Exercise: Find the string "eventos" in the material. Copy every line that has it.
:: Source information
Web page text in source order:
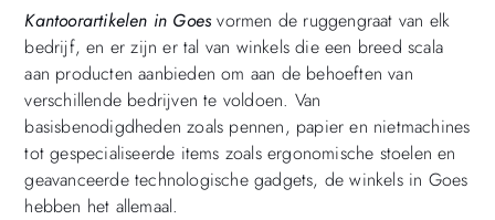
Kantoorartikelen in Goesvormen de ruggengraat van elk
bedrijf, en er zijn er tal van winkels die een breed scala
aan producten aanbieden om aan de behoeften van
verschillende bedrijven te voldoen. Van
basisbenodigdheden zoals pennen, papier en nietmachines
tot gespecialiseerde items zoals ergonomische stoelen en
geavanceerde technologische gadgets, de winkels in Goes
hebben het allemaal.
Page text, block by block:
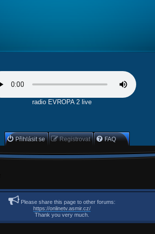
radio EVROPA 2 live
Přihlásit se Registrovat FAQ
Please share this page to other forums:
https://onlinetv.asmir.cz/
Thank you very much.
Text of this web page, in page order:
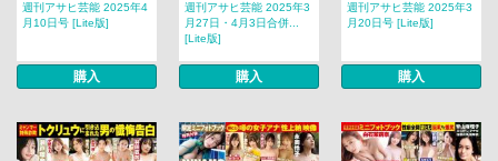
週刊アサヒ芸能 2025年4
月10日号 [Lite版]
購入
週刊アサヒ芸能 2025年3
月27日・4月3日合併...
[Lite版]
購入
週刊アサヒ芸能 2025年3
月20日号 [Lite版]
購入
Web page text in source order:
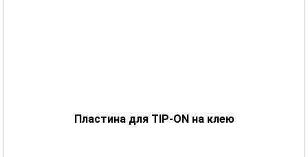
Пластина для TIP-ON на клею
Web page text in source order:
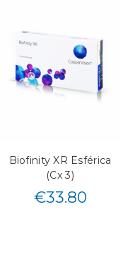
Biofinity XR Esférica
(Cx 3)
€33.80
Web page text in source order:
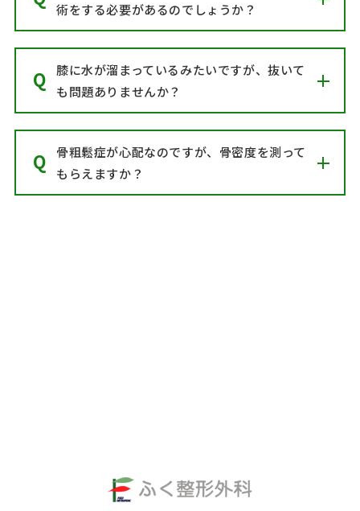
術をする必要があるのでしょうか？
膝に水が溜まっているみたいですが、抜いて
も問題ありませんか？
骨粗鬆症が心配なのですが、骨密度を測って
もらえますか？
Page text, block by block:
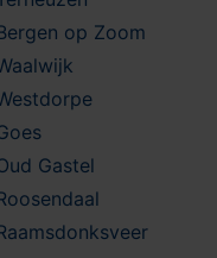
op Zoom
Gastel
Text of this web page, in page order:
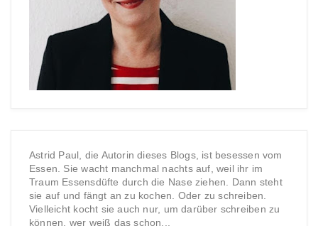
Astrid Paul, die Autorin dieses Blogs, ist besessen vom
Essen. Sie wacht manchmal nachts auf, weil ihr im
Traum Essensdüfte durch die Nase ziehen. Dann steht
sie auf und fängt an zu kochen. Oder zu schreiben.
Vielleicht kocht sie auch nur, um darüber schreiben zu
können, wer weiß das schon...
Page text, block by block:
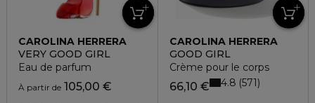
CAROLINA HERRERA
VERY GOOD GIRL
Eau de parfum
À partir de 105,00 €
CAROLINA HERRERA
GOOD GIRL
Crème pour le corps
66,10 € 4.8 571
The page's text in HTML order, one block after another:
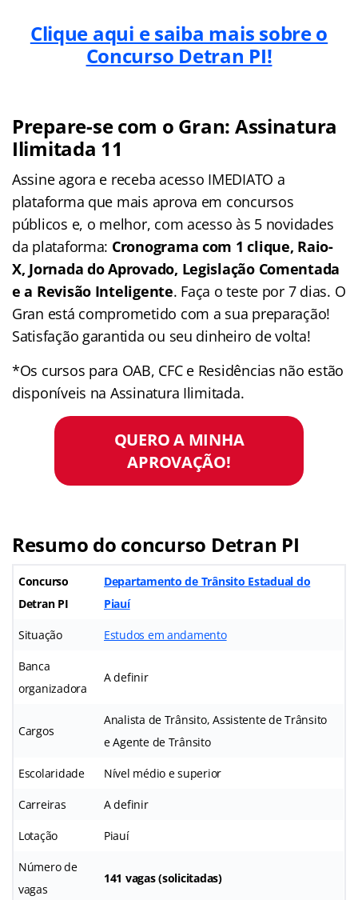
Clique aqui e saiba mais sobre o
Concurso Detran PI!
Prepare-se com o Gran: Assinatura
Ilimitada 11
Assine agora e receba acesso IMEDIATO a
plataforma que mais aprova em concursos
públicos e, o melhor, com acesso às 5 novidades
da plataforma: Cronograma com 1 clique, Raio-
X, Jornada do Aprovado, Legislação Comentada
e a Revisão Inteligente. Faça o teste por 7 dias. O
Gran está comprometido com a sua preparação!
Satisfação garantida ou seu dinheiro de volta!
*Os cursos para OAB, CFC e Residências não estão
disponíveis na Assinatura Ilimitada.
QUERO A MINHA
APROVAÇÃO!
Resumo do concurso Detran PI
Concurso
Detran PI
Departamento de Trânsito Estadual do
Piauí
Situação Estudos em andamento
Banca
organizadora
A definir
Cargos
Analista de Trânsito, Assistente de Trânsito
e Agente de Trânsito
Escolaridade Nível médio e superior
Carreiras A definir
Lotação Piauí
Número de
vagas
141 vagas (solicitadas)
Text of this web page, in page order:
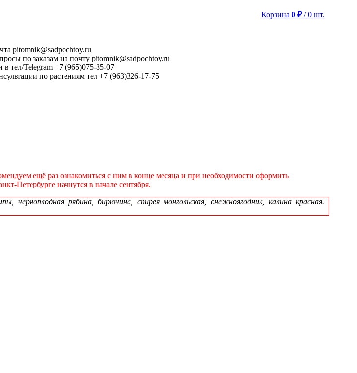
Корзина 0 ₽ /0 шт.
pitomnik@sadpochtoy.ru
по заказам на почту pitomnik@sadpochtoy.ru
в тел/Telegram +7 (965)075-85-07
по растениям тел +7 (963)326-17-75
ещё раз ознакомиться с ним в конце месяца и при необходимости оформить
начнутся в начале сентября.
рябина, бирючина, спирея монгольская, снежноягодник, калина красная.
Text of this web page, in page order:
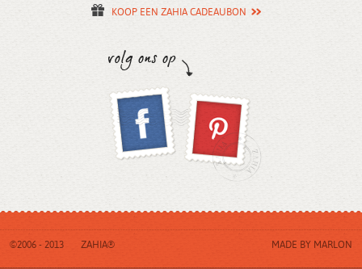
KOOP EEN ZAHIA CADEAUBON
©2006 - 2013 ZAHIA® MADE BY MARLON
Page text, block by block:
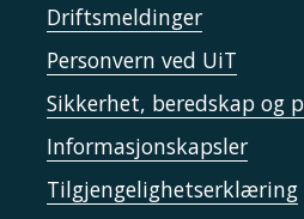
Driftsmeldinger
Personvern ved UiT
Sikkerhet, beredskap og
Informasjonskapsler
Tilgjengelighetserklæring
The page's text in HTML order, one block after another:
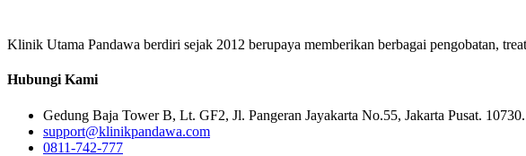
Klinik Utama Pandawa berdiri sejak 2012 berupaya memberikan berbagai pengobatan,
Hubungi Kami
Gedung Baja Tower B, Lt. GF2, Jl. Pangeran Jayakarta No.55, Jakarta Pusat. 10730.
support@klinikpandawa.com
0811-742-777
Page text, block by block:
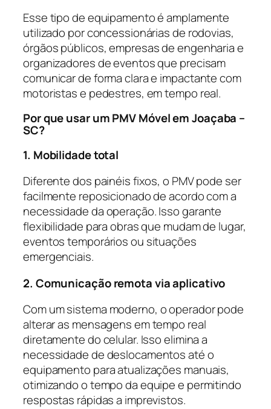
Esse tipo de equipamento é amplamente
utilizado por concessionárias de rodovias,
órgãos públicos, empresas de engenharia e
organizadores de eventos que precisam
comunicar de forma clara e impactante com
motoristas e pedestres, em tempo real.
Por que usar um PMV Móvel em Joaçaba –
SC?
1. Mobilidade total
Diferente dos painéis fixos, o PMV pode ser
facilmente reposicionado de acordo com a
necessidade da operação. Isso garante
flexibilidade para obras que mudam de lugar,
eventos temporários ou situações
emergenciais.
2. Comunicação remota via aplicativo
Com um sistema moderno, o operador pode
alterar as mensagens em tempo real
diretamente do celular. Isso elimina a
necessidade de deslocamentos até o
equipamento para atualizações manuais,
otimizando o tempo da equipe e permitindo
respostas rápidas a imprevistos.
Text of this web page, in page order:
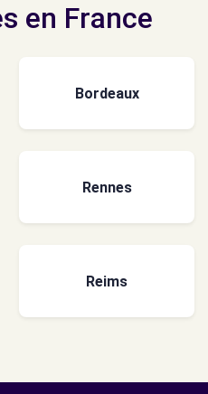
en France
Bordeaux
Rennes
Reims
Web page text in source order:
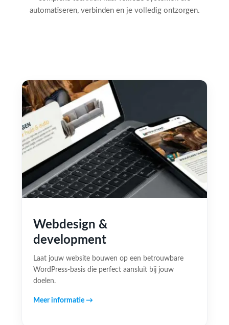
automatiseren, verbinden en je volledig ontzorgen.
Webdesign &
development
Laat jouw website bouwen op een betrouwbare
WordPress-basis die perfect aansluit bij jouw
doelen.
Meer informatie →
::::
Reply:
organizadores de eventos que precisam
eventos temporários ou situações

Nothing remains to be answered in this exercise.